BEGIN

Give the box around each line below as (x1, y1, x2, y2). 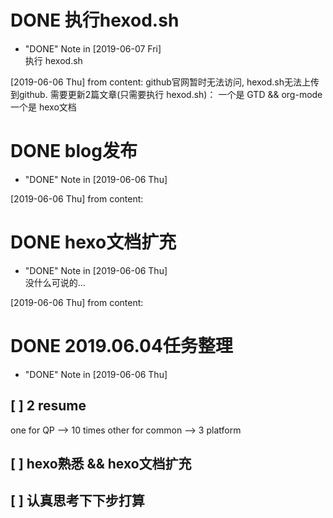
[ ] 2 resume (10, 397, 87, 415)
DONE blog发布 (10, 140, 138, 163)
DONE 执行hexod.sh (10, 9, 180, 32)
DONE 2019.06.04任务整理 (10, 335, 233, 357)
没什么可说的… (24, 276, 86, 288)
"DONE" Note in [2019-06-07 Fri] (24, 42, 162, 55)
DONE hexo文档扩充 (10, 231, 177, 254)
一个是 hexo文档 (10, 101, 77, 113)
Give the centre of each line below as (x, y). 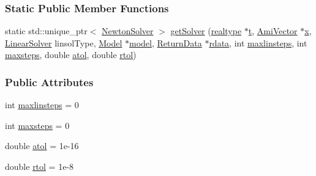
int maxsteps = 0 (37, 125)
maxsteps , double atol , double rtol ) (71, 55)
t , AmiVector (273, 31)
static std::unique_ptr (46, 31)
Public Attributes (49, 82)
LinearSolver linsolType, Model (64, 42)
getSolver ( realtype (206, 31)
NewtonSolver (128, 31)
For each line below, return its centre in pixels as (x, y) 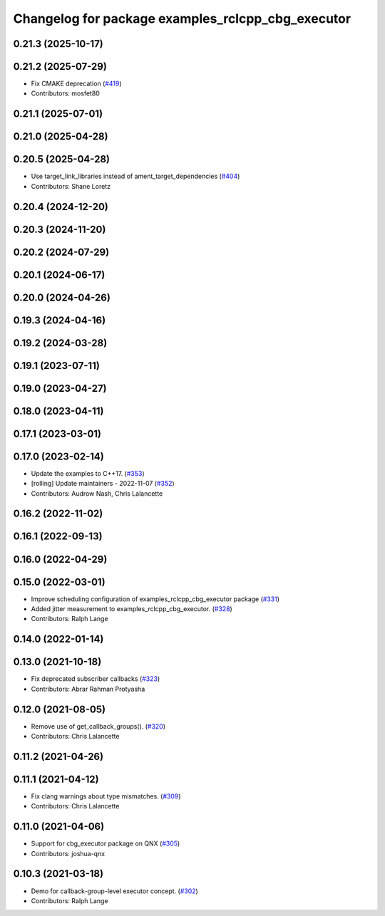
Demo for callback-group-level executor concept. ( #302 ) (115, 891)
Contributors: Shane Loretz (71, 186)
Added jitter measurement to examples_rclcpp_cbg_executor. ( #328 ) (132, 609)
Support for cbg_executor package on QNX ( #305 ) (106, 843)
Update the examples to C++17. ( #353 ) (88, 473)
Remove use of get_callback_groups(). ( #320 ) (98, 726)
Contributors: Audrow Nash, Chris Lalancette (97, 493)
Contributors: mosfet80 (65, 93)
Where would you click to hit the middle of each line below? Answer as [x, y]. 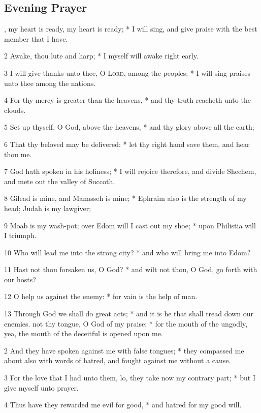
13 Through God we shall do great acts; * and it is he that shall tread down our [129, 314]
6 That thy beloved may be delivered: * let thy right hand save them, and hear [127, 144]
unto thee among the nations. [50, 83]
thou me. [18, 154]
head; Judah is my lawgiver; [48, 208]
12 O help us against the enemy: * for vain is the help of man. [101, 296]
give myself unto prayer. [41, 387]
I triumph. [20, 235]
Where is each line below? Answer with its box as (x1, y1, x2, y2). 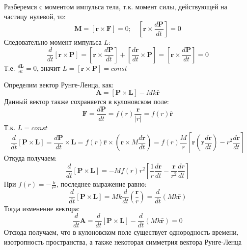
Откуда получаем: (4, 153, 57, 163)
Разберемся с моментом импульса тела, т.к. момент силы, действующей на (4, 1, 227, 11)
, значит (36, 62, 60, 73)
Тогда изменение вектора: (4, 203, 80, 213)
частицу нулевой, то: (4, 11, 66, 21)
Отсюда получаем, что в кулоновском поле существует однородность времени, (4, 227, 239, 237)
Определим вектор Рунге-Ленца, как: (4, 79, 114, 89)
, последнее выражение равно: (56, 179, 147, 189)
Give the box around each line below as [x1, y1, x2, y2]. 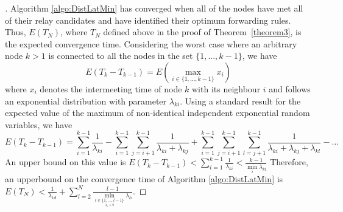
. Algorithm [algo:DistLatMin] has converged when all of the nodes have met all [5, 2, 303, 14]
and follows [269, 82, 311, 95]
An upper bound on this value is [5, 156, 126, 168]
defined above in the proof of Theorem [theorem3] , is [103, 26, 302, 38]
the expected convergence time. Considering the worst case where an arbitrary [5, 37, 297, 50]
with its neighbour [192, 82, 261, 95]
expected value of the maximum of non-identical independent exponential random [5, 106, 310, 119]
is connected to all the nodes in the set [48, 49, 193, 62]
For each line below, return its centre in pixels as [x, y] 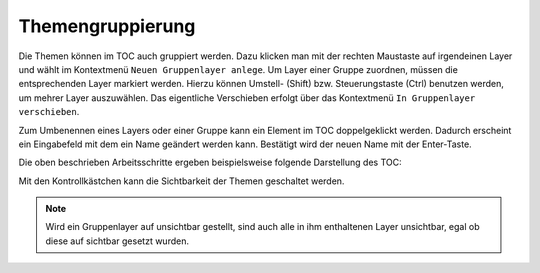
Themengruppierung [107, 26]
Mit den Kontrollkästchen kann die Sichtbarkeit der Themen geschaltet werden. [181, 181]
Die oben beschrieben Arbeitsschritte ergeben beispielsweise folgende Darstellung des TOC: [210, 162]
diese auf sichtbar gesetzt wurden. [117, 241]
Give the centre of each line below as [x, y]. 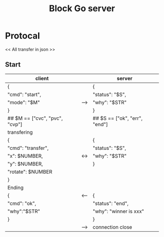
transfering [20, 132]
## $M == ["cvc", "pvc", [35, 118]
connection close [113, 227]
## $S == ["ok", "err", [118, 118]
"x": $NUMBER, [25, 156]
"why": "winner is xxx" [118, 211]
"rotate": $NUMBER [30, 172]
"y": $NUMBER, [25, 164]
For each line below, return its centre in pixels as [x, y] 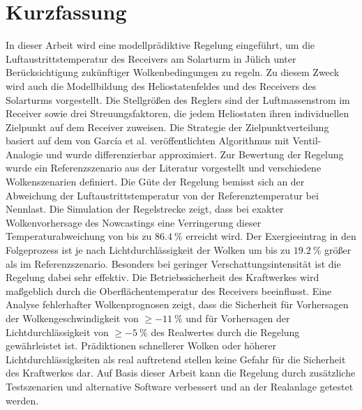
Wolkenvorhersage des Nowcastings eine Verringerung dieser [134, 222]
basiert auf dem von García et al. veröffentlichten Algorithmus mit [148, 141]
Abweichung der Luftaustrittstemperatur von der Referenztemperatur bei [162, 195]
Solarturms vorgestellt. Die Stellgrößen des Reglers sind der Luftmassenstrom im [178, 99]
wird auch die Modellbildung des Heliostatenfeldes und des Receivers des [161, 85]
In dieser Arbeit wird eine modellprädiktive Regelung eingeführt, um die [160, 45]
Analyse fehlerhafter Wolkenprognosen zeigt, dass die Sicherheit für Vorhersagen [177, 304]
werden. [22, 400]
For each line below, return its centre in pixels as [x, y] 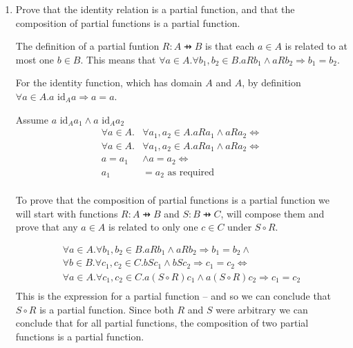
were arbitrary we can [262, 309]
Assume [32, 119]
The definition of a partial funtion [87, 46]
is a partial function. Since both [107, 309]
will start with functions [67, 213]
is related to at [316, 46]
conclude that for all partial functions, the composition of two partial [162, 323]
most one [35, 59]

END

▸ TASK GOAL:
Each record above is to be copied exactly. Drop the pictures.

▸ RESPONSE AREA:
Give the box around each line below as (x1, y1, x2, y2). 
[ ] 2 resume (10, 397, 87, 415)
DONE blog发布 (10, 140, 138, 163)
DONE 执行hexod.sh (10, 9, 180, 32)
DONE 2019.06.04任务整理 (10, 335, 233, 357)
没什么可说的… (24, 276, 86, 288)
"DONE" Note in [2019-06-07 Fri] (24, 42, 162, 55)
DONE hexo文档扩充 (10, 231, 177, 254)
一个是 hexo文档 (10, 101, 77, 113)
Give the centre of each line below as (x, y). 
int maxsteps = 0 (37, 125)
maxsteps , double atol , double rtol ) (71, 55)
t , AmiVector (273, 31)
static std::unique_ptr (46, 31)
Public Attributes (49, 82)
LinearSolver linsolType, Model (64, 42)
getSolver ( realtype (206, 31)
NewtonSolver (128, 31)
For each line below, return its centre in pixels as (x, y) 
Demo for callback-group-level executor concept. ( #302 ) (115, 891)
Contributors: Shane Loretz (71, 186)
Added jitter measurement to examples_rclcpp_cbg_executor. ( #328 ) (132, 609)
Support for cbg_executor package on QNX ( #305 ) (106, 843)
Update the examples to C++17. ( #353 ) (88, 473)
Remove use of get_callback_groups(). ( #320 ) (98, 726)
Contributors: Audrow Nash, Chris Lalancette (97, 493)
Contributors: mosfet80 (65, 93)
Where would you click to hit the middle of each line below? Answer as [x, y]. 
13 Through God we shall do great acts; * and it is he that shall tread down our [129, 314]
6 That thy beloved may be delivered: * let thy right hand save them, and hear [127, 144]
unto thee among the nations. [50, 83]
thou me. [18, 154]
head; Judah is my lawgiver; [48, 208]
12 O help us against the enemy: * for vain is the help of man. [101, 296]
give myself unto prayer. [41, 387]
I triumph. [20, 235]
Where is each line below? Answer with its box as (x1, y1, x2, y2). 
Откуда получаем: (4, 153, 57, 163)
Разберемся с моментом импульса тела, т.к. момент силы, действующей на (4, 1, 227, 11)
, значит (36, 62, 60, 73)
Тогда изменение вектора: (4, 203, 80, 213)
частицу нулевой, то: (4, 11, 66, 21)
Отсюда получаем, что в кулоновском поле существует однородность времени, (4, 227, 239, 237)
Определим вектор Рунге-Ленца, как: (4, 79, 114, 89)
, последнее выражение равно: (56, 179, 147, 189)
Give the box around each line below as [x1, y1, x2, y2]. 
. Algorithm [algo:DistLatMin] has converged when all of the nodes have met all [5, 2, 303, 14]
and follows [269, 82, 311, 95]
An upper bound on this value is [5, 156, 126, 168]
defined above in the proof of Theorem [theorem3] , is [103, 26, 302, 38]
the expected convergence time. Considering the worst case where an arbitrary [5, 37, 297, 50]
with its neighbour [192, 82, 261, 95]
expected value of the maximum of non-identical independent exponential random [5, 106, 310, 119]
is connected to all the nodes in the set [48, 49, 193, 62]
For each line below, return its centre in pixels as [x, y] 
Themengruppierung [107, 26]
Mit den Kontrollkästchen kann die Sichtbarkeit der Themen geschaltet werden. [181, 181]
Die oben beschrieben Arbeitsschritte ergeben beispielsweise folgende Darstellung des TOC: [210, 162]
diese auf sichtbar gesetzt wurden. [117, 241]
Give the centre of each line below as [x, y]. 
transfering [20, 132]
## $M == ["cvc", "pvc", [35, 118]
connection close [113, 227]
## $S == ["ok", "err", [118, 118]
"x": $NUMBER, [25, 156]
"why": "winner is xxx" [118, 211]
"rotate": $NUMBER [30, 172]
"y": $NUMBER, [25, 164]
For each line below, return its centre in pixels as [x, y] 
Wolkenvorhersage des Nowcastings eine Verringerung dieser [134, 222]
basiert auf dem von García et al. veröffentlichten Algorithmus mit [148, 141]
Abweichung der Luftaustrittstemperatur von der Referenztemperatur bei [162, 195]
Solarturms vorgestellt. Die Stellgrößen des Reglers sind der Luftmassenstrom im [178, 99]
wird auch die Modellbildung des Heliostatenfeldes und des Receivers des [161, 85]
In dieser Arbeit wird eine modellprädiktive Regelung eingeführt, um die [160, 45]
Analyse fehlerhafter Wolkenprognosen zeigt, dass die Sicherheit für Vorhersagen [177, 304]
werden. [22, 400]
For each line below, return its centre in pixels as [x, y] 
were arbitrary we can [262, 309]
Assume [32, 119]
The definition of a partial funtion [87, 46]
is a partial function. Since both [107, 309]
will start with functions [67, 213]
is related to at [316, 46]
conclude that for all partial functions, the composition of two partial [162, 323]
most one [35, 59]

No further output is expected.